The adoption of CSR over the past 10 years has completely changed the way Israeli companies do business. With a delayed realization that CSR presents an advanced business culture, Israeli business leaders have navigated their companies from a basic approach of community investment and corporate philanthropy to the fully integrated approach of corporate social responsibility - addressing such issues as improved environmental strategies, a diversified workplace, strategic community empowerment and voluntary corporate governance and accountability.
The transition has not been an easy one. Not long ago, regional political and security realities meant executives were used to managing businesses in crisis-mode and making short-term decisions that contradicted the very essence of what CSR is - a long-term strategic approach to risk management.
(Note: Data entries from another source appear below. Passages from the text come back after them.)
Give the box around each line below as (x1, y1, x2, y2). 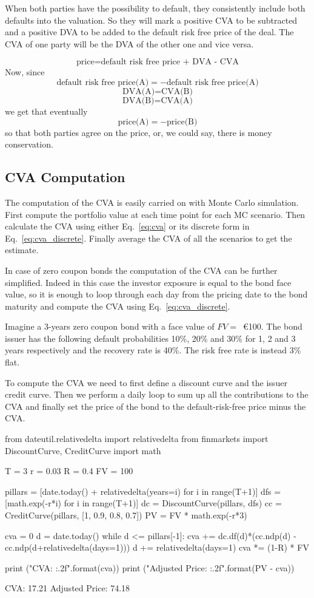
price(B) (167, 117, 198, 126)
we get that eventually (5, 104, 88, 117)
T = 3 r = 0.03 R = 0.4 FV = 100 (5, 464, 133, 477)
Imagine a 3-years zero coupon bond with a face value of (5, 320, 215, 333)
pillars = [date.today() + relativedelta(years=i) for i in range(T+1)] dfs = (5, 484, 281, 497)
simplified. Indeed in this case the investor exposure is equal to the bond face (5, 276, 292, 288)
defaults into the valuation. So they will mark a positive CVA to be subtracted (5, 13, 298, 26)
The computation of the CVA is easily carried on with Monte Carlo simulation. (5, 195, 299, 208)
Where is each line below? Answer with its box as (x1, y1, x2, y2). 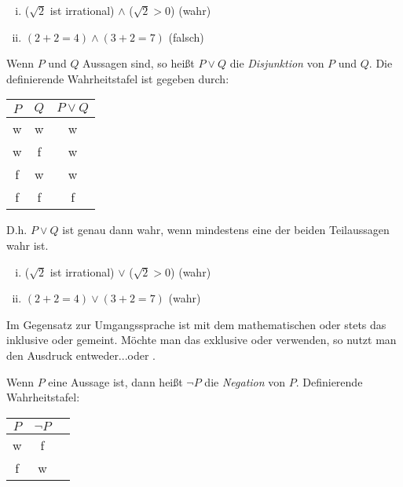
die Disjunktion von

The annual update of the Maala - Business for Social Responsibility in Israel - CSR Index on the Tel Aviv Stock Exchange three months ago proved just how embedded CSR has become in Israel's corporate community.
The Index ranks 60 participating companies, representing over 41 percent of Israel's business product, with a turnover of NIS 200 billion and almost 135,000 employees. Some of those leading in the ranking include Teva, Bank Hapoalim, Cellcom, Partner Communications, Bank Leumi and Strauss Group.
Voluntarily submitting themselves to public scrutiny, companies must report on almost every aspect of their impact in terms of corporate governance, their environmental policies, employment strategies and community involvement. The criteria aren't easy to fulfill. Yet companies have demonstrated an unprecedented willingness toward accountability and transparency.
However, Israel's business community is about to face tough challenges.
Israel is not immune to the global-markets meltdown. The unique intimate structure and size of the Israeli market means the country's business community won't be as severely hit by the financial earthquake as its American and European counterparts - but it will certainly feel the tremors.
In the wake of the financial crisis, companies will have to become much more effective by tightening their workforce and cutting expenses.
CSR could be one of the first areas to be perceived as luxury. Will companies cut spending on CSR and community investment? Will they put aside their social missions to allow short-term cuts and earnings?
This is certainly a questioning time, where old assumptions should be re-examined and re-assessed.
More than anything else, the current financial crisis is a crisis of trust. With that in mind, now is the time for more accountability - not less.
Companies - particularly those in the financial sector - will have to work hard to regain the trust of the public, consumers, investors and employees.
A driving force for innovation and competitiveness, CSR can be utilized as an effective tool for risk management and for examining the long-term impact of management decisions on multi-stakeholders.
Now is the time to fully adopt CSR as a tool to considering the long-term interests of company stakeholders - such as consumers, investors, suppliers and communities - by tightening regulations and expanding them to include more reporting, transparency and accountability, and by outlining new investment principles that are long-term, ethical, and environmentally and socially responsible.
Israel's corporate sector must not let the financial crisis hamper the immense strides made over the past 10 years in corporate social responsibility. It is the companies who will stick to their values and CSR practices who will be the ones who'll weather the storm in the long-term.
Talia Aharoni is founder, president and CEO of Maala - Business for Social Responsibility in Israel.